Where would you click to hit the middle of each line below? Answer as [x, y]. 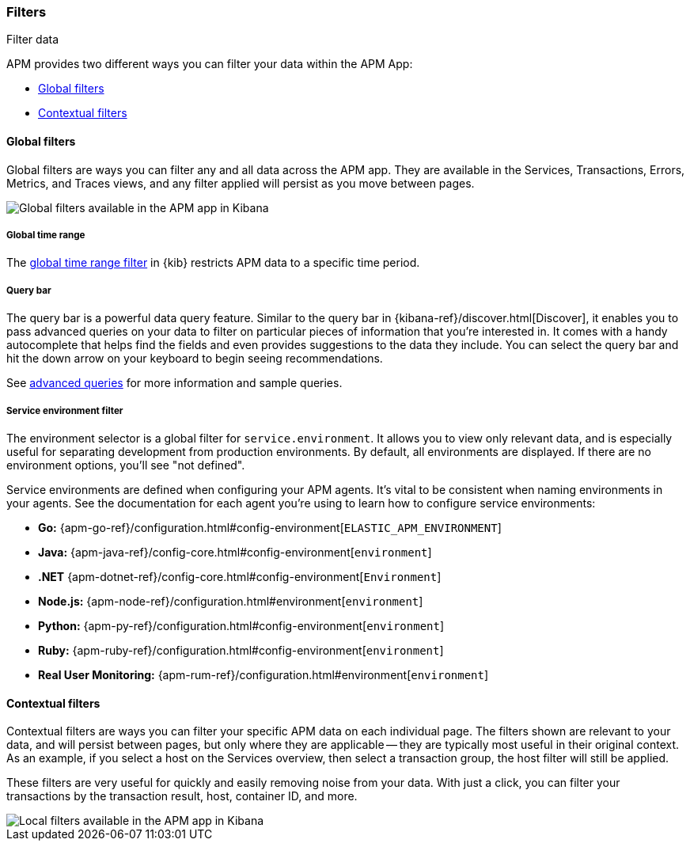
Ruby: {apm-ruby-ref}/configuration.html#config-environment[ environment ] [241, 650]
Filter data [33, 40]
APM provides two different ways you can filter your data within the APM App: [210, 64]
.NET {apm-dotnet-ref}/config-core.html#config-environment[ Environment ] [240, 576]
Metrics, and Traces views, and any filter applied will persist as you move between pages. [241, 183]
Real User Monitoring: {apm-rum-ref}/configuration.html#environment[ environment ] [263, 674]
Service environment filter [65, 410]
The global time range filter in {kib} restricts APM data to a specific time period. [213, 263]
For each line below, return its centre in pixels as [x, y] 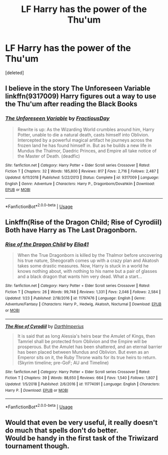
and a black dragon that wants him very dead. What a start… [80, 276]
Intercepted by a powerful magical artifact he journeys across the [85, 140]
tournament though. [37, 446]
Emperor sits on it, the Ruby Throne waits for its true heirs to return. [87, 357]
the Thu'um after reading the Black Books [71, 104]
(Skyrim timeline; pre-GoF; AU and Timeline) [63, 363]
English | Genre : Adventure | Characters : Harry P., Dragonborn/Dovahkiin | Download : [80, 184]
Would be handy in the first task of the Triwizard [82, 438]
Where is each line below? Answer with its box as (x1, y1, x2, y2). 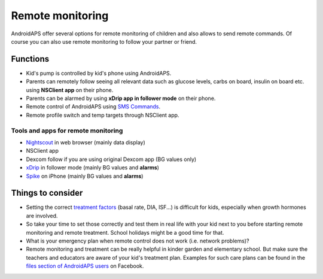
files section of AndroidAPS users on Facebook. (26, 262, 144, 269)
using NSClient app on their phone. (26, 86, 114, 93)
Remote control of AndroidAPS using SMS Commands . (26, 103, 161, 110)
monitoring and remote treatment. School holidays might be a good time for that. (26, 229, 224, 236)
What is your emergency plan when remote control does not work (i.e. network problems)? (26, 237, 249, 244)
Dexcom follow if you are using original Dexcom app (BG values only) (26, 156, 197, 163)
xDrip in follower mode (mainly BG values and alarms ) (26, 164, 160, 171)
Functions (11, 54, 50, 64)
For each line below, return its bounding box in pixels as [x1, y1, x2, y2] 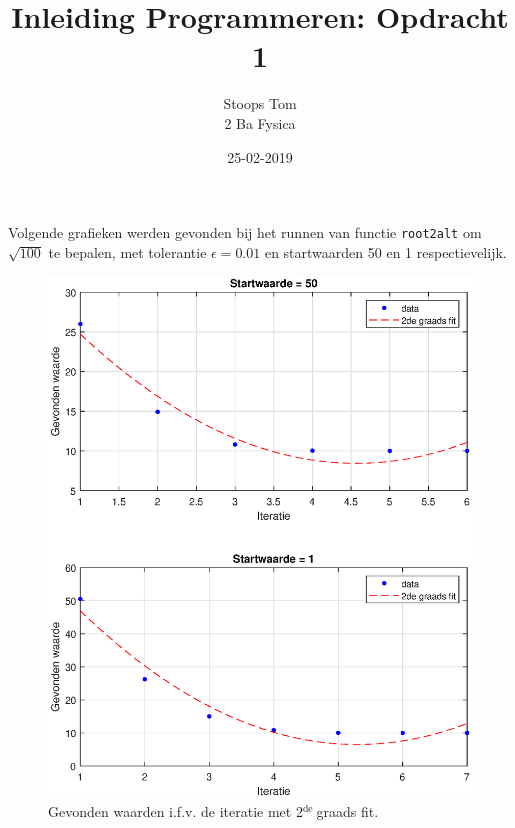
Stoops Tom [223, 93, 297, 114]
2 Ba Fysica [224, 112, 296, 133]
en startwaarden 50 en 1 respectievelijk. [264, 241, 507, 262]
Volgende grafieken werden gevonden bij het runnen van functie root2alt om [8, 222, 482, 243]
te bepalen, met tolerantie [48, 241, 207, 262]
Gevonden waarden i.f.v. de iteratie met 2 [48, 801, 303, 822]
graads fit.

### PROBLEM DESCRIPTION
When you reach the line in the material above that holds "Remote control of", begin reproducing lines exactly, and stop after the line that holds "What is your".

### ANSWER TO THE EXERCISE
Remote control of AndroidAPS using SMS Commands . (26, 103, 161, 110)
monitoring and remote treatment. School holidays might be a good time for that. (26, 229, 224, 236)
What is your emergency plan when remote control does not work (i.e. network problems)? (26, 237, 249, 244)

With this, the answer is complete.